Task brief.
Give every entry again, word for word.

Source records.
☆ ☆ ☆

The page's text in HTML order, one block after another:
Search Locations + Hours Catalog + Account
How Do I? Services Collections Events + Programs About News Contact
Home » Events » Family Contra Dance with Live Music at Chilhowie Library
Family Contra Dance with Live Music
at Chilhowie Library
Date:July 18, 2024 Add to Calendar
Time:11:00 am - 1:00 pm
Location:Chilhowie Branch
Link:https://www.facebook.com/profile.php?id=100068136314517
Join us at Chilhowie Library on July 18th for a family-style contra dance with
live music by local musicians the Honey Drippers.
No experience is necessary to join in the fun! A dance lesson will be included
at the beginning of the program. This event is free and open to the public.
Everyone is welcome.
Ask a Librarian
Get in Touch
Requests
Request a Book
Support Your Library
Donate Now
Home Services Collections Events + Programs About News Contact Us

☆ ☆ ☆

Written reply.
The page's text in HTML order, one block after another:
Search Locations + Hours Catalog + Account
How Do I? Services Collections Events + Programs About News Contact
Home » Events » Family Contra Dance with Live Music at Chilhowie Library
Family Contra Dance with Live Music
at Chilhowie Library
Date:July 18, 2024 Add to Calendar
Time:11:00 am - 1:00 pm
Location:Chilhowie Branch
Link:https://www.facebook.com/profile.php?id=100068136314517
Join us at Chilhowie Library on July 18th for a family-style contra dance with
live music by local musicians the Honey Drippers.
No experience is necessary to join in the fun! A dance lesson will be included
at the beginning of the program. This event is free and open to the public.
Everyone is welcome.
Ask a Librarian
Get in Touch
Requests
Request a Book
Support Your Library
Donate Now
Home Services Collections Events + Programs About News Contact Us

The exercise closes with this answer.